▶ [What to produce]: When you copy the material below, keep every line exact and leave each picture out.
Data in this exercise: Begin
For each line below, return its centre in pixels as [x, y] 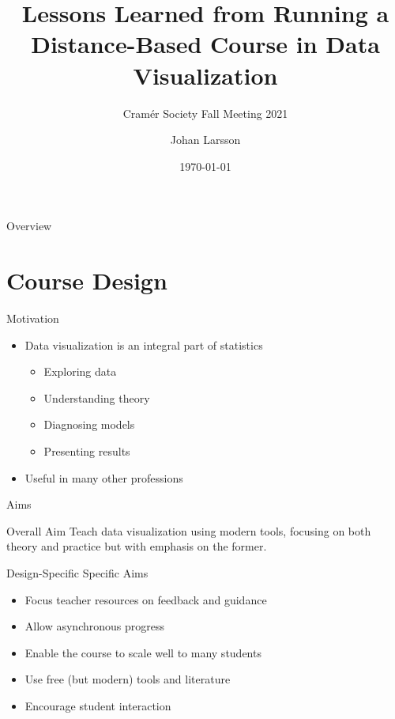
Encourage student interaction [98, 705]
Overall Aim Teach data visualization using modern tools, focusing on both [189, 530]
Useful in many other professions [104, 477]
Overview [29, 226]
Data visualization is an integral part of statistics [144, 344]
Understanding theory [97, 397]
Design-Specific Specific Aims [77, 572]
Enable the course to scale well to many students [143, 652]
Data in this exercise: End
▶ [Result for this exercise]:
For each line below, return its centre in pixels as [x, y] 
Encourage student interaction [98, 705]
Overall Aim Teach data visualization using modern tools, focusing on both [189, 530]
Useful in many other professions [104, 477]
Overview [29, 226]
Data visualization is an integral part of statistics [144, 344]
Understanding theory [97, 397]
Design-Specific Specific Aims [77, 572]
Enable the course to scale well to many students [143, 652]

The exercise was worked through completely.